Data items:
════════════════

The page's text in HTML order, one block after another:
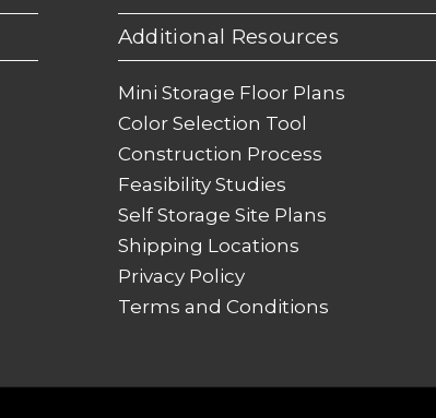
Additional Resources
Mini Storage Floor Plans
Color Selection Tool
Construction Process
Feasibility Studies
Self Storage Site Plans
Shipping Locations
Privacy Policy
Terms and Conditions
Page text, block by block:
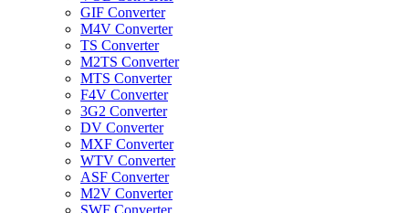
GIF Converter
M4V Converter
TS Converter
M2TS Converter
MTS Converter
F4V Converter
3G2 Converter
DV Converter
MXF Converter
WTV Converter
ASF Converter
M2V Converter
SWF Converter
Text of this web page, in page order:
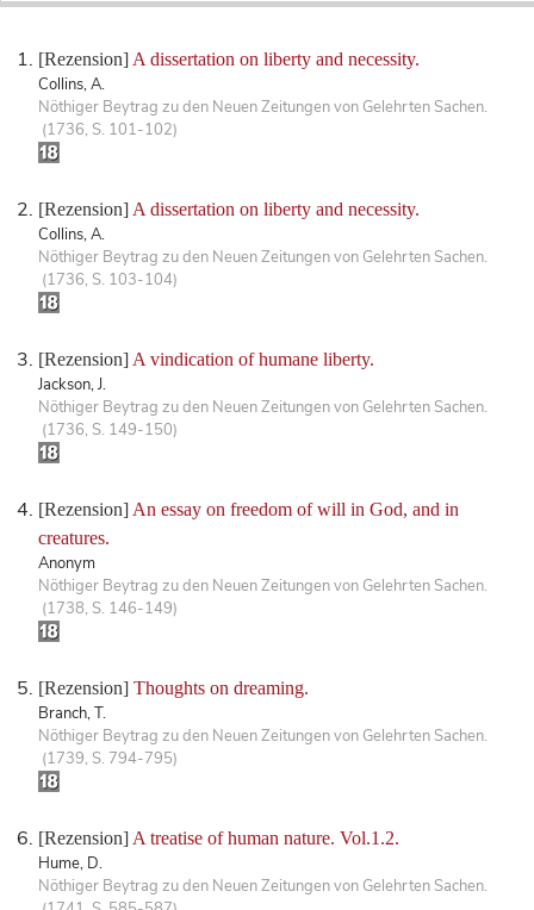
[Rezension] A dissertation on liberty and necessity.
Collins, A.
Nöthiger Beytrag zu den Neuen Zeitungen von Gelehrten Sachen.
(1736, S. 101-102)
[Rezension] A dissertation on liberty and necessity.
Collins, A.
Nöthiger Beytrag zu den Neuen Zeitungen von Gelehrten Sachen.
(1736, S. 103-104)
[Rezension] A vindication of humane liberty.
Jackson, J.
Nöthiger Beytrag zu den Neuen Zeitungen von Gelehrten Sachen.
(1736, S. 149-150)
[Rezension] An essay on freedom of will in God, and in
creatures.
Anonym
Nöthiger Beytrag zu den Neuen Zeitungen von Gelehrten Sachen.
(1738, S. 146-149)
[Rezension] Thoughts on dreaming.
Branch, T.
Nöthiger Beytrag zu den Neuen Zeitungen von Gelehrten Sachen.
(1739, S. 794-795)
[Rezension] A treatise of human nature. Vol.1.2.
Hume, D.
Nöthiger Beytrag zu den Neuen Zeitungen von Gelehrten Sachen.

════════════════

_AIM OF THE EXERCISE_
How many lines of these entries contain "block"? Answer with the number and nothing else.

_RESULT OF THE TASK_
2